# Required action
Starting at the line that contains "pixels as (x, y)" and stopping at the line that contains "QuickCheck: A Lightweight", restate each line of the records below exactly. Omit the pictures.

(Stored records)

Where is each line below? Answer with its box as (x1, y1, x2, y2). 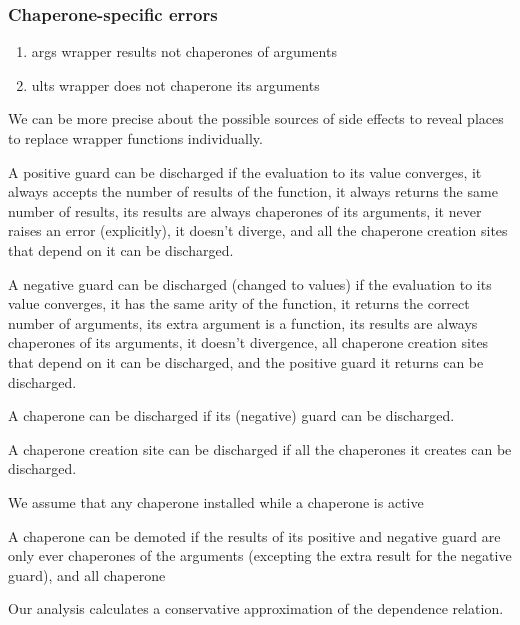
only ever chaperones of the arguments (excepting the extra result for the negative (8, 545, 512, 566)
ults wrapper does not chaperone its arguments (31, 74, 320, 95)
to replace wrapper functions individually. (8, 128, 263, 148)
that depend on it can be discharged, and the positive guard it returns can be (8, 351, 484, 372)
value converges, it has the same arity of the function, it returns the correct (8, 293, 470, 314)
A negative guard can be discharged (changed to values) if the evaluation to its (8, 273, 492, 294)
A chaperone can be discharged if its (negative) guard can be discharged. (8, 405, 455, 426)
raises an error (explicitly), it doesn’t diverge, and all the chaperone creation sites (8, 220, 508, 241)
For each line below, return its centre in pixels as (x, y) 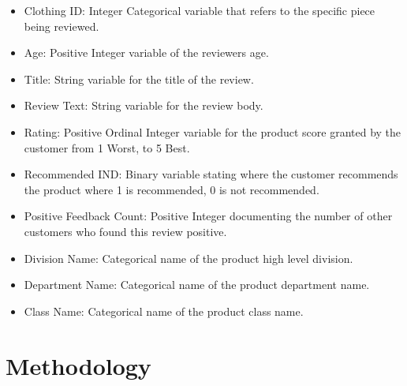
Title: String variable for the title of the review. (139, 79)
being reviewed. (62, 26)
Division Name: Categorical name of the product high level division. (189, 258)
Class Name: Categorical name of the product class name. (164, 311)
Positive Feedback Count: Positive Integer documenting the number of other (208, 216)
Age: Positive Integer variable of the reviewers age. (146, 52)
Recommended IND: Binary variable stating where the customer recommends (211, 174)
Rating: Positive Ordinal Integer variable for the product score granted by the (213, 131)
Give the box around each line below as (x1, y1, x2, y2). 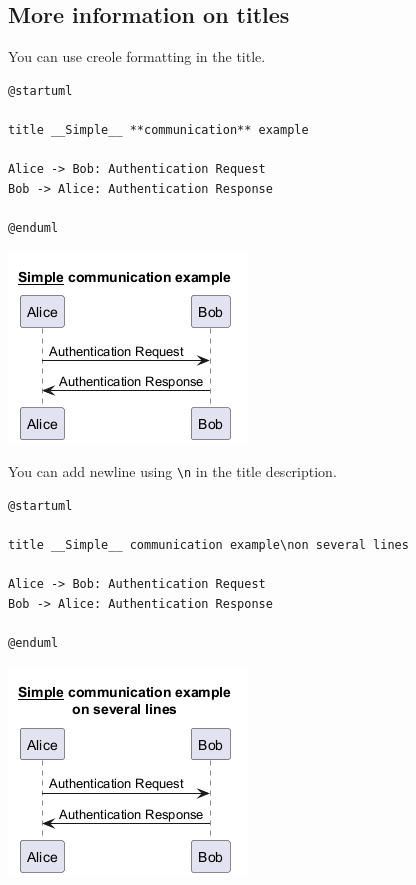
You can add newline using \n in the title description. (8, 461, 337, 482)
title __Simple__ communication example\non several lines (8, 537, 409, 552)
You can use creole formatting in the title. (8, 46, 266, 67)
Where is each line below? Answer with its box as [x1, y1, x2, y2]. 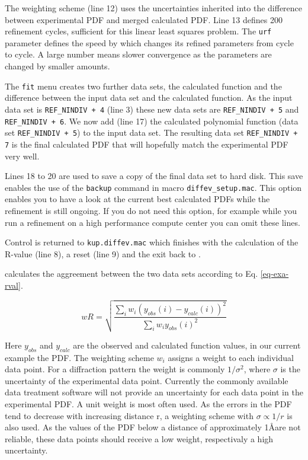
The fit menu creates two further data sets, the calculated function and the [5, 79, 282, 92]
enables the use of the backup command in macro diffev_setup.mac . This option [5, 181, 302, 193]
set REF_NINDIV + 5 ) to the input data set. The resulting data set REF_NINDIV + [5, 126, 298, 139]
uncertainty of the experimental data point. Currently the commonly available [5, 374, 288, 386]
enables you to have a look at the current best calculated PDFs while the [5, 193, 270, 205]
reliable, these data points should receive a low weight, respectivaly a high [5, 432, 274, 445]
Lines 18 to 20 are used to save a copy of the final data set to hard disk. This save [5, 170, 303, 182]
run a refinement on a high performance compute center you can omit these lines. [5, 216, 300, 228]
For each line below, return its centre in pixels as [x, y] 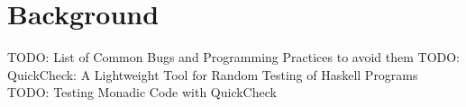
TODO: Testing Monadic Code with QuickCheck [142, 92]
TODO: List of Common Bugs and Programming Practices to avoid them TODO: [234, 57]
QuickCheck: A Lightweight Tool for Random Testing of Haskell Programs [213, 74]
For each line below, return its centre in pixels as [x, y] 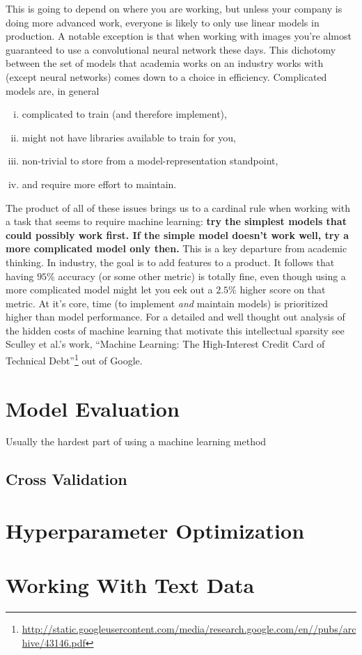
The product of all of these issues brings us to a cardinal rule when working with [178, 207]
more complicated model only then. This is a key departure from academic [176, 248]
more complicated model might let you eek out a [109, 290]
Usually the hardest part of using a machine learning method [136, 441]
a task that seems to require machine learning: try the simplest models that [176, 221]
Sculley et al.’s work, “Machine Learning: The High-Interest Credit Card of [165, 344]
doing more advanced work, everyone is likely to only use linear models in [163, 22]
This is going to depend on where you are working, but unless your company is [174, 8]
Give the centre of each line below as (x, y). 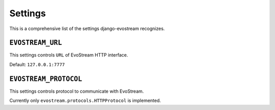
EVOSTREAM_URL (36, 43)
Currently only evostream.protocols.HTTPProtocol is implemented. (85, 101)
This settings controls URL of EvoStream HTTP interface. (69, 55)
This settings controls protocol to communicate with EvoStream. (77, 91)
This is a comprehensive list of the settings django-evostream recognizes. (87, 29)
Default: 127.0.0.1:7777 (37, 64)
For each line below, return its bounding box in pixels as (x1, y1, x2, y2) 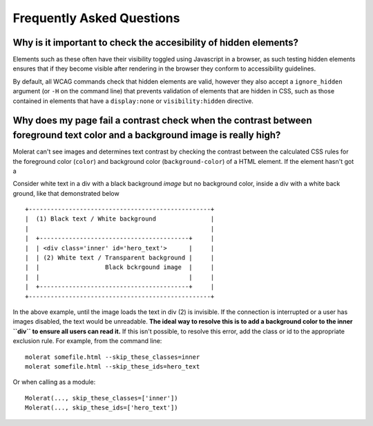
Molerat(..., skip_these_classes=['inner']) (25, 394, 179, 402)
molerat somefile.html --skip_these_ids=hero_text (25, 362, 200, 370)
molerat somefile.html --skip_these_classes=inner (25, 353, 200, 361)
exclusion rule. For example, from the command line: (12, 337, 162, 345)
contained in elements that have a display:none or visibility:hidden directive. (12, 97, 254, 105)
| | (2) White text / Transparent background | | (25, 254, 215, 262)
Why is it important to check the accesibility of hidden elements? (12, 37, 299, 48)
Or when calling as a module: (12, 378, 96, 387)
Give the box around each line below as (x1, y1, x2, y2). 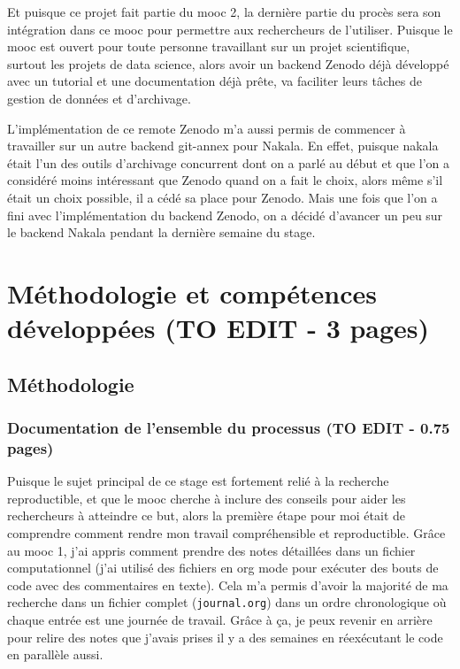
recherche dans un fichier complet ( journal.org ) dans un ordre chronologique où (7, 593, 447, 611)
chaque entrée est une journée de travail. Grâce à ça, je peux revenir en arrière (7, 611, 433, 629)
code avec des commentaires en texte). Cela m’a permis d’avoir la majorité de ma (7, 575, 448, 594)
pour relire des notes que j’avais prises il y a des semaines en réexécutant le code (7, 627, 443, 646)
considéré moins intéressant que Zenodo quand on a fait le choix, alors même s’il (7, 171, 443, 189)
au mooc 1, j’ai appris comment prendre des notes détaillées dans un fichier (7, 541, 416, 559)
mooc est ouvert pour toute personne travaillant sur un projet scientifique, (7, 37, 410, 56)
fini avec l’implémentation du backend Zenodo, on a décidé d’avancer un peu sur (7, 205, 443, 224)
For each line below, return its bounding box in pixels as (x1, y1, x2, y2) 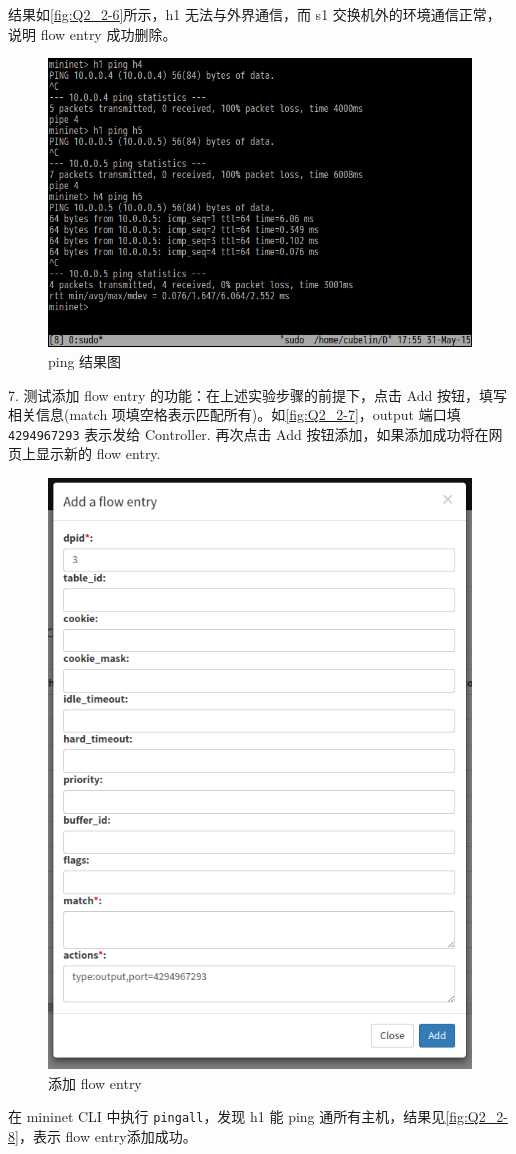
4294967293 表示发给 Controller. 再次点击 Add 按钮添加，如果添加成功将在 (8, 423, 489, 444)
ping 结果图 (48, 350, 122, 371)
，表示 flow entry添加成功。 (18, 1125, 197, 1146)
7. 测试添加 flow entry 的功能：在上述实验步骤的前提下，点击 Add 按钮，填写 (8, 384, 507, 405)
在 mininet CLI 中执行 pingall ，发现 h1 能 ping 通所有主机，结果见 (8, 1106, 446, 1127)
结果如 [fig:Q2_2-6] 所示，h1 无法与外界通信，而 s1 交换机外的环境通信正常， (8, 4, 501, 24)
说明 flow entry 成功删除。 (8, 23, 177, 44)
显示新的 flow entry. (35, 443, 161, 464)
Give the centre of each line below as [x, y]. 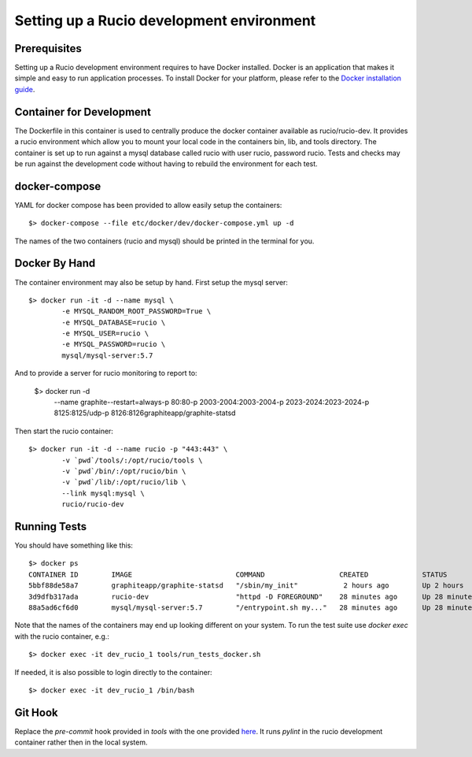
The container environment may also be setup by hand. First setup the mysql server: [151, 282]
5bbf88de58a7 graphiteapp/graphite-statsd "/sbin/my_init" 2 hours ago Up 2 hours [246, 586]
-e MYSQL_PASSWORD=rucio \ [114, 344]
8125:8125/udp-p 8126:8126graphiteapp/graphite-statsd [145, 413]
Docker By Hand [55, 263]
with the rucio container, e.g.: [62, 636]
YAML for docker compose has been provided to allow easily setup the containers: [148, 205]
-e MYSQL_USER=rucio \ [105, 334]
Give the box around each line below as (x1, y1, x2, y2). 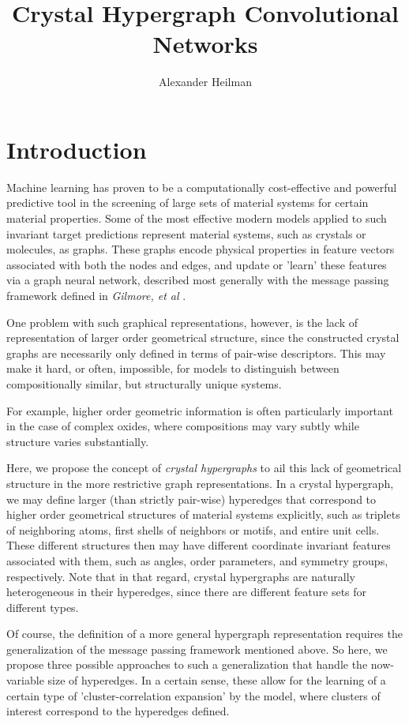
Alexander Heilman (159, 73, 252, 90)
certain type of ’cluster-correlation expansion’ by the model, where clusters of (6, 687, 381, 703)
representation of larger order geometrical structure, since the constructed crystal (6, 329, 400, 346)
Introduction (6, 133, 147, 165)
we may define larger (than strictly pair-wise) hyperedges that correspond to (6, 490, 377, 507)
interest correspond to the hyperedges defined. (6, 703, 230, 719)
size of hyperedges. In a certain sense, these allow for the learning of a (47, 672, 386, 688)
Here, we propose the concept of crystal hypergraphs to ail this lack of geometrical (6, 460, 402, 476)
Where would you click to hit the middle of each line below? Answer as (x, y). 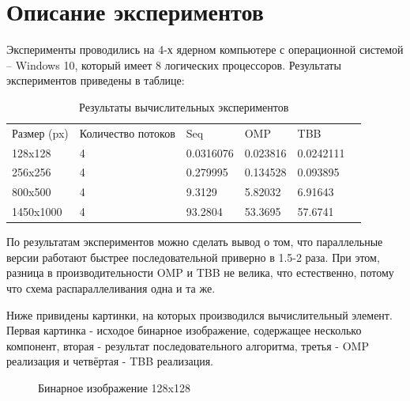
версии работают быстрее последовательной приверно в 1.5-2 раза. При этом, (193, 257)
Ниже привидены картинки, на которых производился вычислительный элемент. (199, 314)
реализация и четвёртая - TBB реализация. (110, 361)
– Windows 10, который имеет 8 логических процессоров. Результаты (174, 64)
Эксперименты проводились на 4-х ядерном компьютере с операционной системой (205, 49)
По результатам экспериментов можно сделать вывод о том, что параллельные (195, 242)
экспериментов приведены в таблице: (96, 80)
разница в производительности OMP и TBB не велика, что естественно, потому (200, 272)
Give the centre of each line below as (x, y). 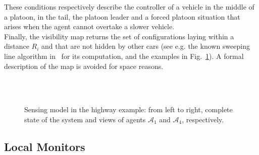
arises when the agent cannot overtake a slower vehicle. (89, 26)
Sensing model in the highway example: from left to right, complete (128, 109)
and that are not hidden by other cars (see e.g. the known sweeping (146, 46)
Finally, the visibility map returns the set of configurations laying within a (119, 36)
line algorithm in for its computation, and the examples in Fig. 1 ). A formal (124, 56)
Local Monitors (45, 146)
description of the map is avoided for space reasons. (84, 66)
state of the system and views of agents (85, 119)
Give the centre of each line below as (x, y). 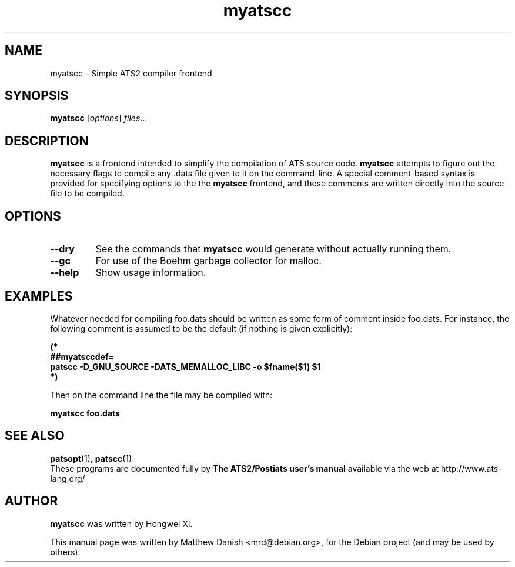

# Solution below
For each line below, return its centre in pixels as (x, y) 
Title: String variable for the title of the review. (139, 79)
being reviewed. (62, 26)
Division Name: Categorical name of the product high level division. (189, 258)
Class Name: Categorical name of the product class name. (164, 311)
Positive Feedback Count: Positive Integer documenting the number of other (208, 216)
Age: Positive Integer variable of the reviewers age. (146, 52)
Recommended IND: Binary variable stating where the customer recommends (211, 174)
Rating: Positive Ordinal Integer variable for the product score granted by the (213, 131)
Give the box around each line below as (x1, y1, x2, y2). 
You can add newline using \n in the title description. (8, 461, 337, 482)
title __Simple__ communication example\non several lines (8, 537, 409, 552)
You can use creole formatting in the title. (8, 46, 266, 67)
Where is each line below? Answer with its box as [x1, y1, x2, y2]. 
The fit menu creates two further data sets, the calculated function and the [5, 79, 282, 92]
enables the use of the backup command in macro diffev_setup.mac . This option [5, 181, 302, 193]
set REF_NINDIV + 5 ) to the input data set. The resulting data set REF_NINDIV + [5, 126, 298, 139]
uncertainty of the experimental data point. Currently the commonly available [5, 374, 288, 386]
enables you to have a look at the current best calculated PDFs while the [5, 193, 270, 205]
reliable, these data points should receive a low weight, respectivaly a high [5, 432, 274, 445]
Lines 18 to 20 are used to save a copy of the final data set to hard disk. This save [5, 170, 303, 182]
run a refinement on a high performance compute center you can omit these lines. [5, 216, 300, 228]
For each line below, return its centre in pixels as [x, y] 
TODO: Testing Monadic Code with QuickCheck [142, 92]
TODO: List of Common Bugs and Programming Practices to avoid them TODO: [234, 57]
QuickCheck: A Lightweight Tool for Random Testing of Haskell Programs [213, 74]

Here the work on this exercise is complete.